Su marido nunca la llamó por su nombre: solo “¡Eh, tú!”, pero su hijo se aseguró de que el mundo lo recordara.
Se llamaba Bryna. Llevó ese nombre a través del océano desde una pequeña aldea de la actual Bielorrusia, entonces parte del Imperio ruso. Con diecinueve años, subió a un barco rumbo a Estados Unidos con nada más que un pasaje pagado por su prometido, Herschel, que se había ido antes con la promesa de una vida mejor.
Se casaron poco después y se instalaron en Amsterdam, en el estado de Nueva York: no la ciudad brillante de los sueños, sino un duro pueblo industrial donde la esperanza se gastaba rápido. Bryna le dio a Herschel siete hijos: seis hijas y, por fin, un hijo llamado Issur. Todos lo llamaban Izzy.
Estados Unidos no fue amable con ellos.
Herschel, que en Europa había sido tratante de caballos, terminó ganándose la vida recogiendo trapos y chatarra para revender. El poco dinero que entraba se le iba en alcohol y apuestas. Para los vecinos era ruidoso y cruel. En casa, peor. Nunca llamó a su esposa por su nombre. Para él, ella era “¡Eh, tú!”.
Vivían en una pobreza aplastante. Bryna, que no sabía leer ni escribir, trabajó hasta que el cuerpo le dijo basta: lavaba ropa, fregaba suelos, aceptaba cualquier trabajo que apareciera. Aun así, nunca alcanzaba. Los niños se acostaban con hambre demasiadas noches.
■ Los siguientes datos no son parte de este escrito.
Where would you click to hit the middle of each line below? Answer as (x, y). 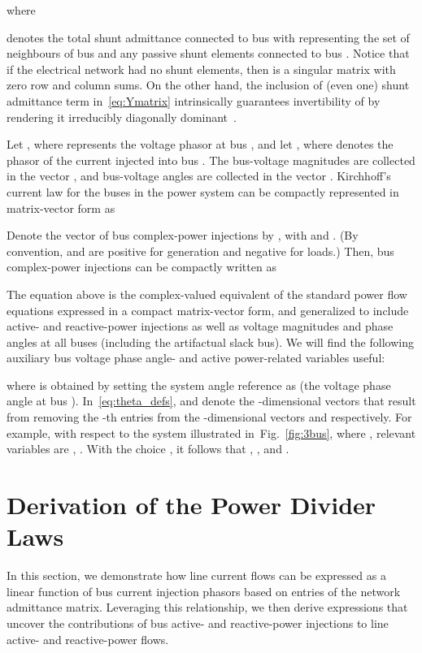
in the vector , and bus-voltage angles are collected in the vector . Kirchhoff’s (199, 176)
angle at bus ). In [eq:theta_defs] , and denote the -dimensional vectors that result (211, 401)
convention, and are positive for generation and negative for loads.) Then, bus (200, 251)
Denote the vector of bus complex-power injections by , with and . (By (183, 235)
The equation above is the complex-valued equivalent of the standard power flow (207, 294)
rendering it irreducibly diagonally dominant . (122, 117)
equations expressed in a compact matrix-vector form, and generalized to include (208, 310)
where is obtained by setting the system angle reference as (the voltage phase (199, 385)
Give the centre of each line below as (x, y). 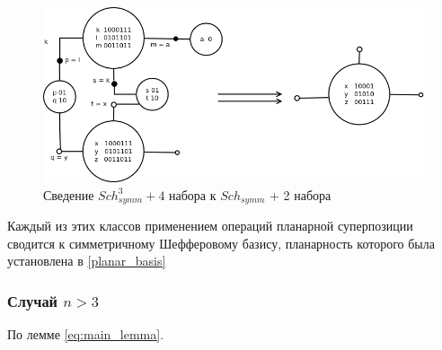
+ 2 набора (301, 194)
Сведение (69, 194)
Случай (33, 300)
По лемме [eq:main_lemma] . (86, 334)
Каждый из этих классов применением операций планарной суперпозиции (210, 226)
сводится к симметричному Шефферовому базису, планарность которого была (221, 243)
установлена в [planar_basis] (87, 261)
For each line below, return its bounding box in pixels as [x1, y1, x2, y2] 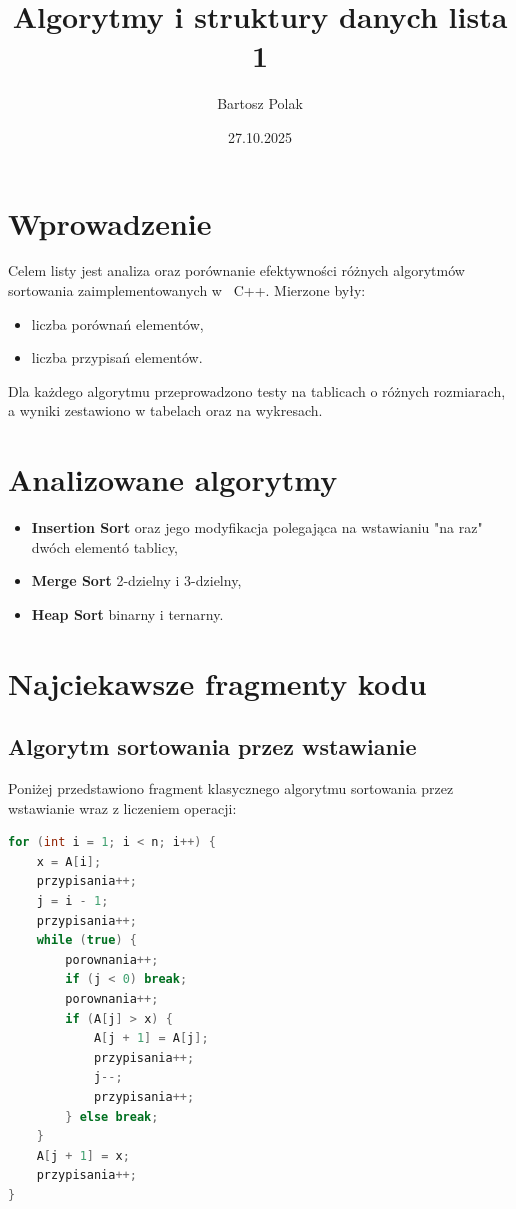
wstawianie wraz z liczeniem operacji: [8, 797, 237, 818]
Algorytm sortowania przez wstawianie [8, 731, 417, 762]
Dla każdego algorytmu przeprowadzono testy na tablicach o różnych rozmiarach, [8, 380, 506, 401]
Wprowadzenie [8, 202, 212, 243]
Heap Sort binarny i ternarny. [31, 603, 224, 624]
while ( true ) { [36, 933, 137, 948]
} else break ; [65, 1109, 159, 1124]
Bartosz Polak [217, 93, 303, 114]
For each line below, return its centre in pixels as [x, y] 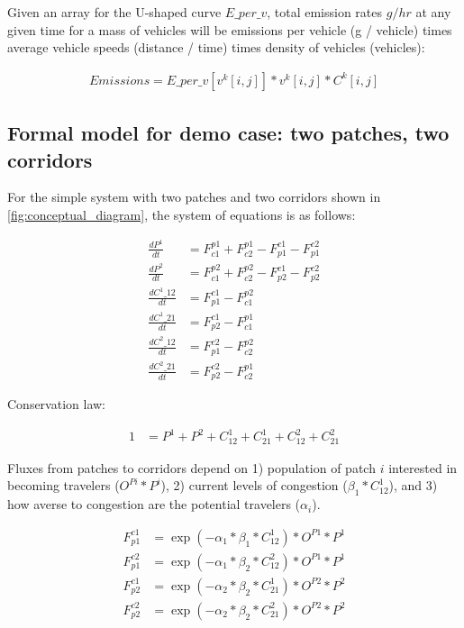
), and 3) [413, 485]
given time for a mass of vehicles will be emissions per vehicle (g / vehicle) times [230, 29]
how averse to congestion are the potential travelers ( [154, 504]
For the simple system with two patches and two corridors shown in [194, 197]
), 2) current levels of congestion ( [254, 485]
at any [433, 12]
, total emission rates [325, 12]
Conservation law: [57, 404]
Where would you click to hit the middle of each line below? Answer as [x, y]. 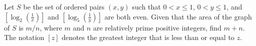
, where [51, 27]
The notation [24, 37]
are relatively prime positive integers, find [157, 27]
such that [146, 6]
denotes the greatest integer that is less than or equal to [148, 37]
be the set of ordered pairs [64, 6]
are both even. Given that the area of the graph [178, 16]
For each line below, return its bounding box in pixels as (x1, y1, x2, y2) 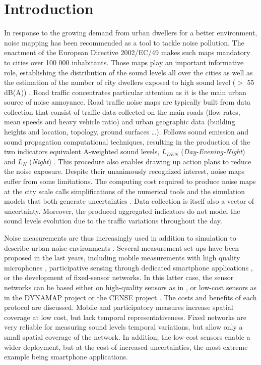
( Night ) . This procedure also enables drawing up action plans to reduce (29, 156, 251, 166)
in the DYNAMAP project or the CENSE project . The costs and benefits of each (4, 292, 257, 302)
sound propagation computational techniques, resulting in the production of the (4, 136, 250, 147)
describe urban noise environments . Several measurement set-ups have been (4, 242, 239, 253)
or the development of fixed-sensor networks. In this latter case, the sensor (4, 272, 234, 283)
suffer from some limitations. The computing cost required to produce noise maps (4, 176, 256, 187)
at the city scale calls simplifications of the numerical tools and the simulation (4, 186, 245, 196)
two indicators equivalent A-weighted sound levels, (4, 146, 160, 157)
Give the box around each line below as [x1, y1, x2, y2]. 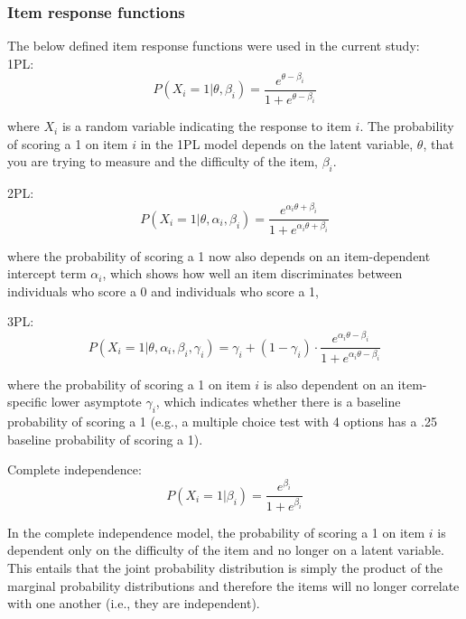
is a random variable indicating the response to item [61, 117, 351, 136]
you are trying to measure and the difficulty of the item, [7, 152, 318, 171]
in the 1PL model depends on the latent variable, [140, 134, 414, 153]
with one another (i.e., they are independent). [7, 594, 260, 613]
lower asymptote [51, 392, 142, 411]
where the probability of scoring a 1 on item [7, 374, 251, 393]
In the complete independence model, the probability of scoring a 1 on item [7, 522, 425, 541]
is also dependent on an [263, 374, 394, 393]
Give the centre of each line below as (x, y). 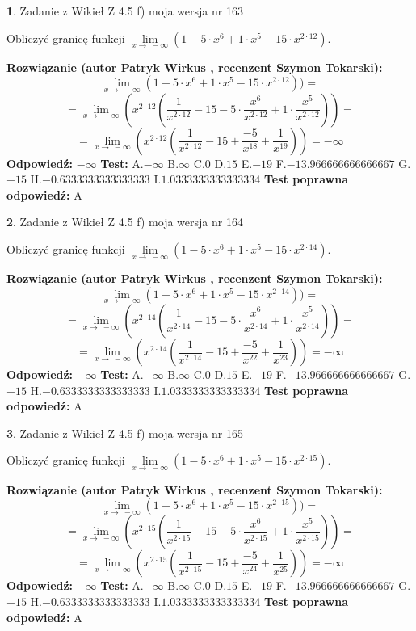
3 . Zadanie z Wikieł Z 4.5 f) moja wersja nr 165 (125, 433)
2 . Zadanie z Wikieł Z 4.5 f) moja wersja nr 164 (125, 222)
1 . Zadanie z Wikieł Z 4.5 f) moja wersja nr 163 (125, 11)
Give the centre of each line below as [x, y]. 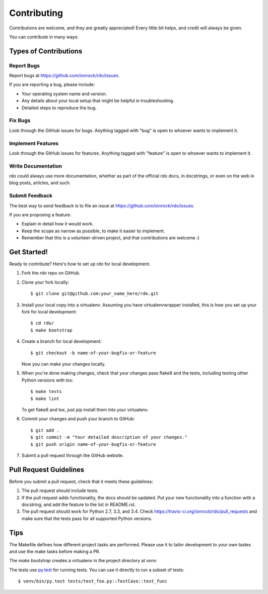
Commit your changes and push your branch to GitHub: [78, 419]
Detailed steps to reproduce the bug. [59, 107]
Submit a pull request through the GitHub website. [73, 455]
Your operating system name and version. [64, 94]
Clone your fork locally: [45, 282]
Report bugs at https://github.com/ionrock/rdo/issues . [65, 76]
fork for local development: [49, 312]
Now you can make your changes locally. [64, 364]
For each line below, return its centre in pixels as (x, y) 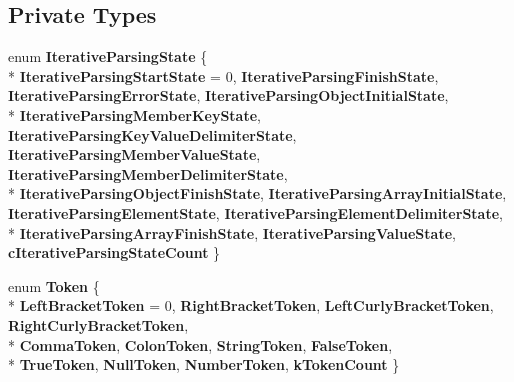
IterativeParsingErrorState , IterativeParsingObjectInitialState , (228, 95)
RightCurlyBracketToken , (98, 324)
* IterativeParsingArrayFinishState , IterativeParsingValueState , (232, 232)
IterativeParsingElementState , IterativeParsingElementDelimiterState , (255, 212)
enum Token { (54, 285)
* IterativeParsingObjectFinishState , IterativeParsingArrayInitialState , (257, 193)
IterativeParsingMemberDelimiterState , (148, 173)
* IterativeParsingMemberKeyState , (134, 114)
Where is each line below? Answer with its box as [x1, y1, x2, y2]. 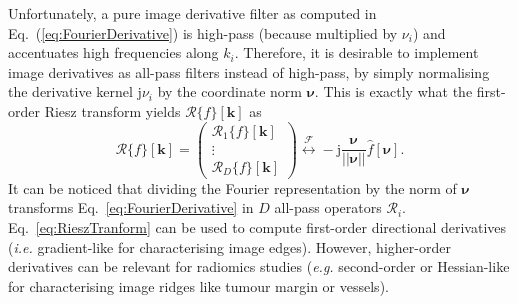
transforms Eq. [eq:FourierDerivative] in [8, 197, 254, 218]
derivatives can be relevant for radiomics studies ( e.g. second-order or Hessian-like [8, 256, 510, 277]
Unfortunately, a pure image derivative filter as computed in [8, 3, 377, 23]
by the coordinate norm [157, 81, 302, 102]
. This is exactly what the [314, 81, 473, 102]
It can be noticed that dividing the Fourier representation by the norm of [8, 177, 457, 198]
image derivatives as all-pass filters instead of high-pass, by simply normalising [8, 61, 490, 82]
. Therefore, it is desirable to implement [234, 42, 479, 63]
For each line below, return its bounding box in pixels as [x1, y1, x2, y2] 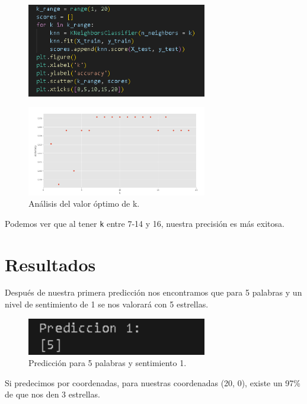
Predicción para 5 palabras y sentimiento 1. [28, 357, 187, 369]
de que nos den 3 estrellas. [5, 388, 100, 400]
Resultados [5, 252, 96, 276]
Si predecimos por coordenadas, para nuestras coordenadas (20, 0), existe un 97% [5, 376, 300, 389]
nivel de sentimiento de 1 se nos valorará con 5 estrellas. [5, 298, 209, 310]
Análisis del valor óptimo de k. [28, 197, 140, 210]
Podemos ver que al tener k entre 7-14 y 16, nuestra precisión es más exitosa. [5, 217, 284, 229]
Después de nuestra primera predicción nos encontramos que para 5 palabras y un [5, 286, 302, 299]
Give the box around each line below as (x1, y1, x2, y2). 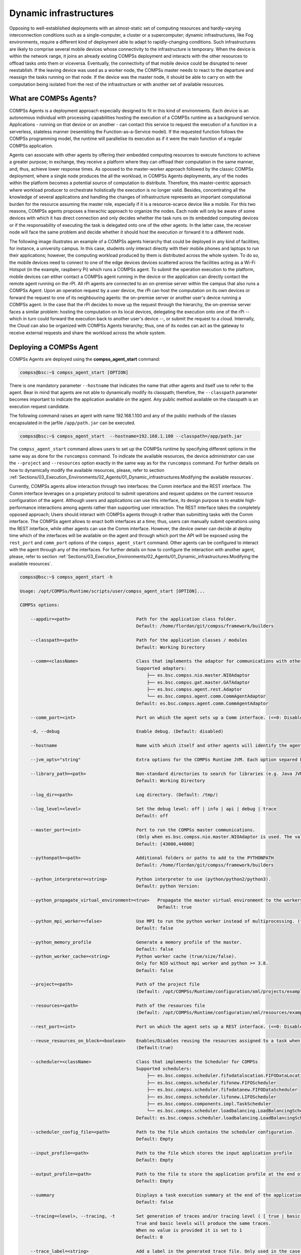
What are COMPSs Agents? (9, 94, 97, 103)
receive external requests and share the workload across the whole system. (9, 329, 166, 336)
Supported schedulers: (136, 1066, 192, 1072)
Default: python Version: (136, 883, 200, 889)
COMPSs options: (20, 602, 60, 608)
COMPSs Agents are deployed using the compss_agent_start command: (9, 356, 161, 362)
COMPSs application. (9, 143, 54, 149)
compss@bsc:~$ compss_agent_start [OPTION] (20, 369, 129, 375)
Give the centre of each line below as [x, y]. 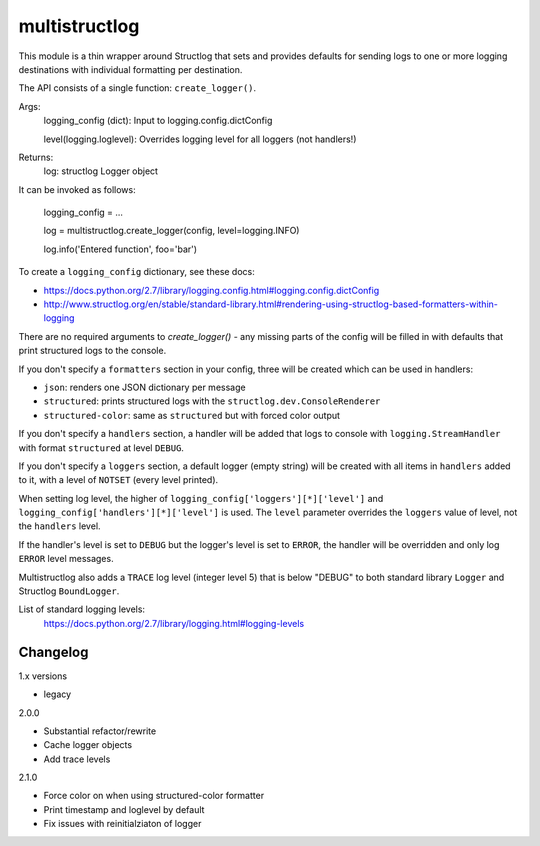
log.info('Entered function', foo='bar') [120, 249]
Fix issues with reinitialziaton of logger [122, 824]
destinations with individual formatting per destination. [130, 69]
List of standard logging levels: [81, 609]
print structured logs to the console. [92, 351]
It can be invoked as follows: [77, 189]
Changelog [53, 651]
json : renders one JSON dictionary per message [144, 387]
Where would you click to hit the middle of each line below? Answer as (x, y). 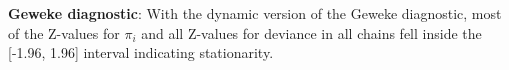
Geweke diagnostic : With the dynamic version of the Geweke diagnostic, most (255, 13)
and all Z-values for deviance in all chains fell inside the (311, 32)
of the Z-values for (64, 32)
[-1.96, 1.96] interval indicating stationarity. (141, 52)
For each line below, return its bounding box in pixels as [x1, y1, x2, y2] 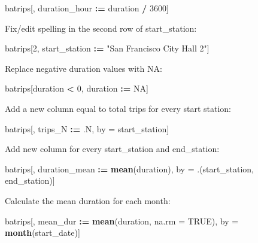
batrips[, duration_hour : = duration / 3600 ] [5, 2, 169, 14]
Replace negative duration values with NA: [5, 62, 162, 74]
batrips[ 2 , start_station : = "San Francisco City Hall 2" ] [5, 42, 210, 54]
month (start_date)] [5, 226, 80, 239]
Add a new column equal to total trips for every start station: [5, 102, 231, 114]
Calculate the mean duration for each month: [5, 194, 171, 206]
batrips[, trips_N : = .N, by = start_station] [5, 122, 169, 135]
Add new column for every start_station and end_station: [5, 142, 220, 155]
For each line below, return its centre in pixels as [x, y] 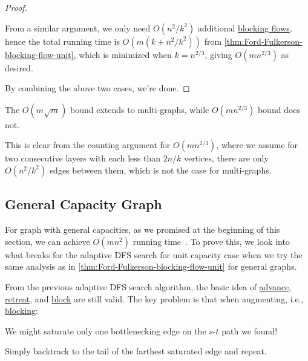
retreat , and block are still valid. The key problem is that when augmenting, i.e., [154, 298]
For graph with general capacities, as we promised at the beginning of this [143, 229]
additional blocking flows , [245, 28]
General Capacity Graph [84, 204]
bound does [279, 109]
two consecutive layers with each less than [83, 158]
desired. [19, 67]
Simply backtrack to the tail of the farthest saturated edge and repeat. [136, 351]
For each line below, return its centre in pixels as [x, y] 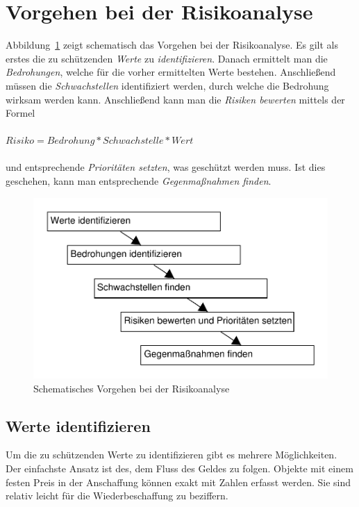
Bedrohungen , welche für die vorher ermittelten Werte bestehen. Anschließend [171, 72]
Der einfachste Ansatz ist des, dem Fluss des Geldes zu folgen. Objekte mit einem [179, 468]
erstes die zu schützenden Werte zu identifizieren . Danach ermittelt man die [167, 58]
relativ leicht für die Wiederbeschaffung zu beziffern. [117, 496]
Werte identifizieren [78, 425]
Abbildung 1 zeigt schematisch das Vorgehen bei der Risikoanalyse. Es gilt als [172, 45]
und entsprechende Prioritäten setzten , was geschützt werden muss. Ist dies [166, 167]
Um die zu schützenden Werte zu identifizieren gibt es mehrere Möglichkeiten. [172, 455]

Mandó al pequeño Izzy a la carnicería judía con una petición que ardía de vergüenza: “Por favor… ¿podemos quedarnos con los huesos que van a tirar?”
Hervía esos huesos desechados durante horas, sacándoles una sopa rala que mantenía a la familia en pie durante días.
Años después, su hijo —ya conocido como Kirk Douglas— lo recordaría: “En los días buenos, comíamos tortillas hechas con agua. En los días malos, no comíamos nada”.
Pero Bryna no se rindió. Mantuvo a la familia unida a pura fuerza de voluntad. Y creyó en su hijo con una ferocidad que desafiaba la lógica. Cuando Izzy habló de ser actor —un sueño imposible para el hijo de un chatarrero— ella no se rió. Ella creyó.
“Puedes hacerlo, Izzy”, le decía. “Puedes ser lo que quieras”.
Issur Demsky salió de aquel pueblo industrial y se convirtió en leyenda: protagonizó Espartaco, Senderos de gloria, El ídolo de barro y muchas más. Pero nunca olvidó de dónde venía, ni quién lo hizo posible.
Cuando Kirk creó su propia productora, no la llamó con su nombre. La llamó Bryna Productions.
Y cuando llegó el éxito de Los vikingos, uno de los grandes estrenos de 1958, Kirk tomó a su madre del brazo y la llevó a Times Square. Por encima de la multitud, ardiendo en luces, había un enorme anuncio:
BRYNA PRESENTA LOS VIKINGOS
Su nombre. La mujer que no podía leer. La mujer que hervía huesos. La mujer a la que su marido llamaba “¡Eh, tú!”… ahora escrito en luz sobre Nueva York.
Bryna Demsky lloró… quizá las primeras lágrimas de alegría pura en una vida dura y hermosa.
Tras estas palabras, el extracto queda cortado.